Monday, August 07, 2006

Sontag says...

"Photographs furnish evidence."
from, 'On Photography' (1973) Dell Publishing.

Sontag's essays on photography most brilliantly sum and examine several aspects of the photographic medium; too much to fully discuss here, but lets look at a few key points in relation to that 'evidence'.

By furnishing evidence, she observes the notion of redefining reality. The medium represents our world with a kind of realism that we expect to convey the truth. It proves we went somewhere, saw, and that something happened or just is. And even if we didn't capture it ourselves, we can acquire and consume the experience through publications, online, through broadcast, or as fine art prints to hang on the wall. We all get to experience what was captured in that photograph whethor we were there or not.

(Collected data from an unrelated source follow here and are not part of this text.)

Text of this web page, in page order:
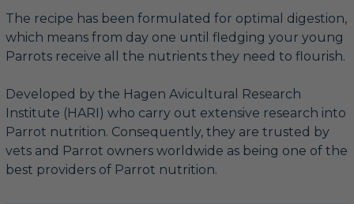
The recipe has been formulated for optimal digestion,
which means from day one until fledging your young
Parrots receive all the nutrients they need to flourish.
Developed by the Hagen Avicultural Research
Institute (HARI) who carry out extensive research into
Parrot nutrition. Consequently, they are trusted by
vets and Parrot owners worldwide as being one of the
best providers of Parrot nutrition.
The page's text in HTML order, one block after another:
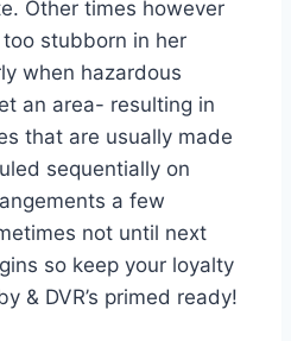
Other times however
stubborn in her
when hazardous
an area- resulting in
that are usually made
sequentially on
a few
not until next
so keep your loyalty
& DVR’s primed ready!
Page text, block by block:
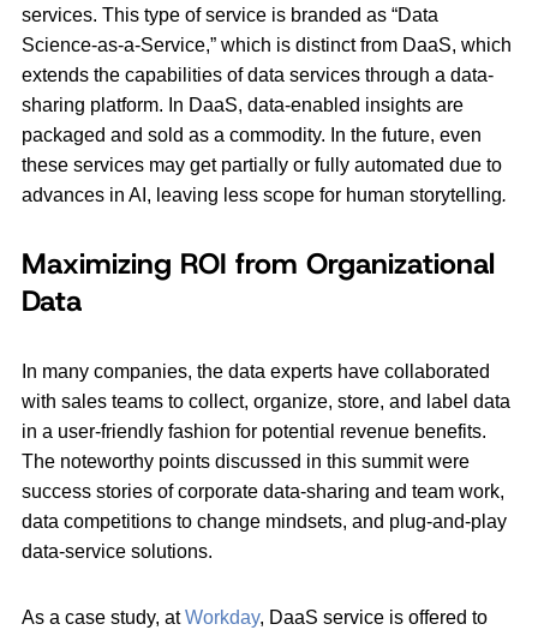
services. This type of service is branded as “Data
Science-as-a-Service,” which is distinct from DaaS, which
extends the capabilities of data services through a data-
sharing platform. In DaaS, data-enabled insights are
packaged and sold as a commodity. In the future, even
these services may get partially or fully automated due to
advances in AI, leaving less scope for human storytelling.
Maximizing ROI from Organizational
Data
In many companies, the data experts have collaborated
with sales teams to collect, organize, store, and label data
in a user-friendly fashion for potential revenue benefits.
The noteworthy points discussed in this summit were
success stories of corporate data-sharing and team work,
data competitions to change mindsets, and plug-and-play
data-service solutions.
As a case study, atWorkday, DaaS service is offered to
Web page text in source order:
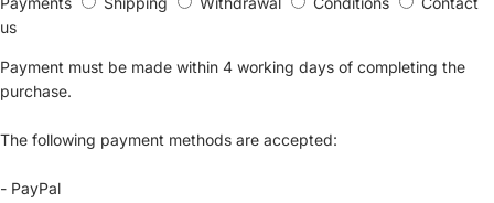
us
Payment must be made within 4 working days of completing the
purchase.
The following payment methods are accepted:
- PayPal
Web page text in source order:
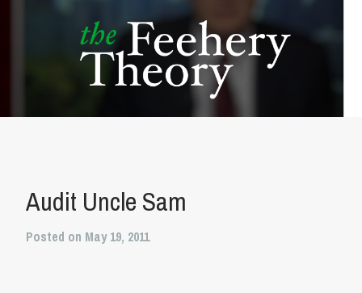
Audit Uncle Sam
Posted on May 19, 2011
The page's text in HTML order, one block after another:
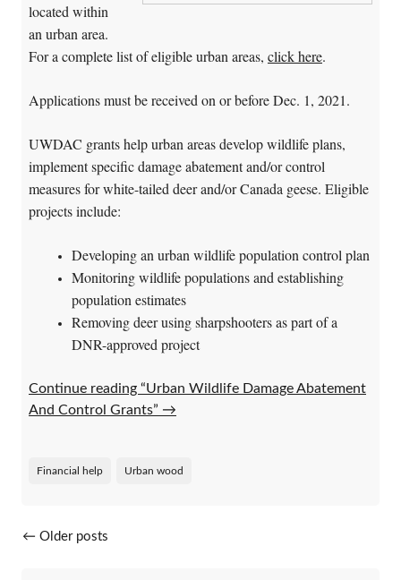
located within
an urban area.
For a complete list of eligible urban areas, click here.
Applications must be received on or before Dec. 1, 2021.
UWDAC grants help urban areas develop wildlife plans,
implement specific damage abatement and/or control
measures for white-tailed deer and/or Canada geese. Eligible
projects include:
Developing an urban wildlife population control plan
Monitoring wildlife populations and establishing
population estimates
Removing deer using sharpshooters as part of a
DNR-approved project
Continue reading “Urban Wildlife Damage Abatement
And Control Grants” →
Financial help Urban wood
Posts navigation
← Older posts
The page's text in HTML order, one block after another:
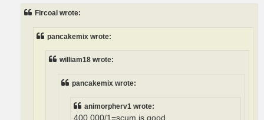
Fircoal wrote:
pancakemix wrote:
william18 wrote:
pancakemix wrote:
animorpherv1 wrote:
400 000/1=scum is good.

Photography is about much more than just the act of recording a reflection of existance. It is more than just a medium used to represent two dimentional illustrations of reality. Yes, a photograph is evidence of what existed at a moment in time... it is also evidence that someone was there to make that image and because of this, according to Sontag, we all have the option of experiencing something from the comfort of our living rooms:

'On Photography' page 162: " As the taking of photographs seems almost obligatory to those who travel about, the passionate collecting of them [or consumption of them, ie: by looking at a blog regularily] has special appeal for those confined- either by choice, incapacity, or coercion-- to indoor space. Photograph collections [or consumption] can be used to make a substitute world... For stay-at-homes, prisoners, and the self-imprisoned, to live among the photographs of glamorous strangers is a sentimental response to isolation and an insolent challenge to it.... To possess the world in the form of images is , precisely, to reexperience the unreality and remoteness of the real."